Fake doors. Real insights.

Matheus Winter Dyck
Babbel Design
Published in
5 min readMar 1, 2023

How we get quantitative feedback about design concepts from real users within hours with “hacky” fake door tests.

Photo by Hal Gatewood on Unsplash

At Babbel we are always looking for ways to de-risk solution concepts before jumping into their development. It has sort of become second nature to identify where we make assumptions about a solution and find ways to verify them. We have even developed a handy toolkit to help us.

In a recent project we were working to address the opportunity “how might we show language learners progress when they finish an activity?”.

Solution concepts for the selected opportunity.

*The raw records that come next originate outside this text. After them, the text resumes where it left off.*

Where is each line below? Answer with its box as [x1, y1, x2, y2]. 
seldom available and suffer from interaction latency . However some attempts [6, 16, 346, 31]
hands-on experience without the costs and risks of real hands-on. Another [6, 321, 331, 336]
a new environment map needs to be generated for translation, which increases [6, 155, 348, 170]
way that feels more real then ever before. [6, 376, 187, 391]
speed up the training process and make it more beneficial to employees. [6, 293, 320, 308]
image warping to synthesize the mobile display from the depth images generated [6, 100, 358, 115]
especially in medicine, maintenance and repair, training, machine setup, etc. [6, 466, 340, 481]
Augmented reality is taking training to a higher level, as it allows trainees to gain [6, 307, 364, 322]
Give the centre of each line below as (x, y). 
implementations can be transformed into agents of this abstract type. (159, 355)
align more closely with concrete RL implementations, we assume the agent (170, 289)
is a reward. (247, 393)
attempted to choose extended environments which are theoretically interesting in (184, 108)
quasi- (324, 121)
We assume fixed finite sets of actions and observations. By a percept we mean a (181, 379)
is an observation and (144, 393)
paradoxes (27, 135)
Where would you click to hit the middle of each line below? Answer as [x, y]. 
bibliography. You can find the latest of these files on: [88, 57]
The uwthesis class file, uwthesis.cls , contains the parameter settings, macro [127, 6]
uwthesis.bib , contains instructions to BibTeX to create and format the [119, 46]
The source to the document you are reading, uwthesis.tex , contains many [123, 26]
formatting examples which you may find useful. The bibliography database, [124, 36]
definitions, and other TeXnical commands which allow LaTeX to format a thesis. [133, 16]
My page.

We had a bunch of ideas that were quite distinct from each other and approached to solve the problem from quite different directions. But because we weren’t sure about what information to show, and if the end of an activity is the right time for that feedback, we really wanted to check the desirability of the concepts. So naturally we looked for ways how we might get some reliable signal from users.

Qualitative tests are limited.

In the past we would a lot of times have turned to traditional qualitative tests (e.g. moderated user interviews, first click tests, unmoderated task-based tests).

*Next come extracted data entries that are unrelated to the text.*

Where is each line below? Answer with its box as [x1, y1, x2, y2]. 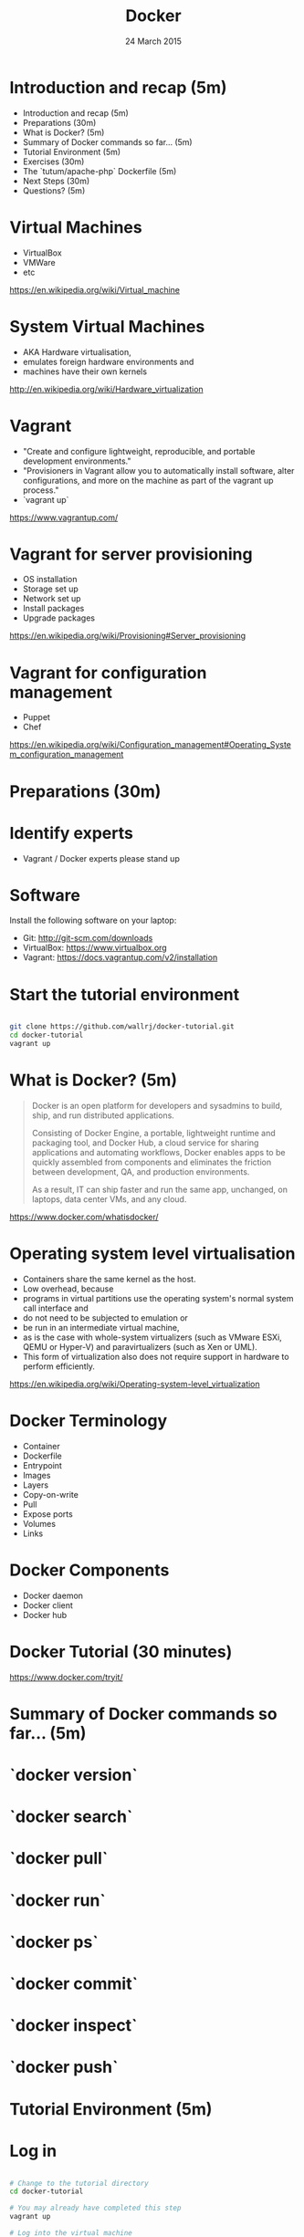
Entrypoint [22, 1459, 62, 1470]
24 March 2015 [124, 36, 183, 47]
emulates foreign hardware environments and [22, 356, 194, 367]
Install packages [22, 603, 85, 614]
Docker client [22, 1599, 73, 1611]
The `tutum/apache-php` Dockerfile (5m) [22, 165, 177, 176]
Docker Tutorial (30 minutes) [9, 1641, 233, 1662]
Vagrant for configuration [9, 663, 207, 683]

While they are helpful in some cases, we have found that they aren’t the most reliable tool to test desirability once we’re past the solution discovery. Qualitative tests normally only represent the perspective of a limited number of users and are prone to biases if not designed with a lot of care (answers are self-reported; users who participate in studies tend to represent a more engaged user group). In this project, we had already obtained low-fidelity results through other qualitative research. But the question we had at this stage was:

How might we get more reliable data about whether users are interested in the designed solutions, without going overboard with an expensive AB-test?

Solution

When thinking about possible answers we had a crazy, kind of hacky idea:

What if we use the in-app survey tool that we have available to us and use it for our purposes to run fake door tests? 😏💡

Quick definitions

The in-app survey tool: It’s commonly used to invite users to participate in UX research or offer feedback. It’s able to surface surveys as pop-ups to app users based on pre-defined events (e.g. finishing a lesson, finishing a review, seeing the homepage, etc.)

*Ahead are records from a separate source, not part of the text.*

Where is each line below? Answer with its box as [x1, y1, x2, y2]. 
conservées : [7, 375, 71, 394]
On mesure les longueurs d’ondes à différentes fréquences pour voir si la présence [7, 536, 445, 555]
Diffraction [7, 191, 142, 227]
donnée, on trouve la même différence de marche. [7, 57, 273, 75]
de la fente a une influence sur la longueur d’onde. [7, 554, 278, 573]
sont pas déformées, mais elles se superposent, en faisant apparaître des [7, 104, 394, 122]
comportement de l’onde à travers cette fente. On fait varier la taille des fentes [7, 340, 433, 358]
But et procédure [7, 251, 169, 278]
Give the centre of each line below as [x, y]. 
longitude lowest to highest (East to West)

Fake door tests: It’s a dummy simulation of real in-product experience. More info here.

The marriage between the “hacked” survey tool and a reliable semi-quantitative UX research method gave us just what we needed:

  • Through the definition of triggers we can easily define when and how many users would see the fake door.
  • The setup only takes about 2 hours: Set up the campaign, refine the wording, test it, done.
  • Even though we release the campaign only to a subset of users, we are able to get hundreds of responses within a few hours.
  • And responses here are actual clicks on a button. So instead of measuring self-reported behavior (“Of course I want to know my review accuracy”) we were able to measure the actual behavior (button clicks)
  • Bonus benefit: As we are using a survey tool, we can add more questions to the flow in order increase the number of learnings we get from one experiment.
This is what the user experience of a fake door somewhat looks like.

The results of this experiment gave us insight in how many people are interested in checking their review accuracy after a review — measured by clicks on the check now button.

Conversion rate on the first popup considered a signal for interest.

Moreover, it has given us more detailed insight into when users would like to see such information. To be fair, this is self reported data and needs therefore to be strongly scrutinized— but it has given us strong enough of a signal to eliminate a couple of concepts from the race.

2nd question aiming at the timing of feedback.

Use cases

  • Use this tool when you have clearly defined desirability assumptions and your project.
  • Don’t use this tool when your hypotheses aren’t clear yet. In that case try a qualitative method first to uncover the user needs.

Limitations

Since we’re using a survey tool for purposes which it isn’t built for, there are a couple of drawbacks:

  1. Most glaringly, the user experience is not perfect. The promised/advertised feature doesn’t exist yet so the experience will inevitably end with some degree disappointment for users. Depending on how critical trust is in your industry you might need to be more cautious in using this tool to de-risk assumptions.
    We address this drawback by only collecting from a small segment (usually up to 500 per test), to reduce the amount of damage we’re causing to the users’ experience
  2. The tool triggers the pop-up surveys in the app based on emitted events from the app. However, adding new events to the tool is something you need engineers for. So unless you have a tool that has a good set of events to start with, some upfront investment is necessary.

This testing approach was developed in a collaborative effort with my stellar colleagues Anna Stutter Garcia, Mauro Fernández, and Lisa van Aswegen!

What new ways of learning from users can you explore?

--

--